▶ **What the task requires**: Without including any pictures, reproduce all the lines below word for word.

▶ **Provided entries**:
--- START ---

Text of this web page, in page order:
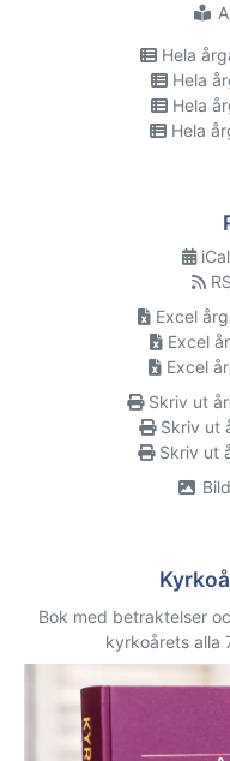
Hela
Hela
Hela
Hela
Excel
Excel
Excel
Skriv ut
Skriv ut
Skriv ut
Bok med betraktelser
kyrkoårets alla
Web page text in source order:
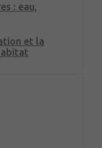
: eau,
et la

--- END ---

▶ **Solution to this task**:
Text of this web page, in page order:
Hela
Hela
Hela
Hela
Excel
Excel
Excel
Skriv ut
Skriv ut
Skriv ut
Bok med betraktelser
kyrkoårets alla
Web page text in source order:
: eau,
et la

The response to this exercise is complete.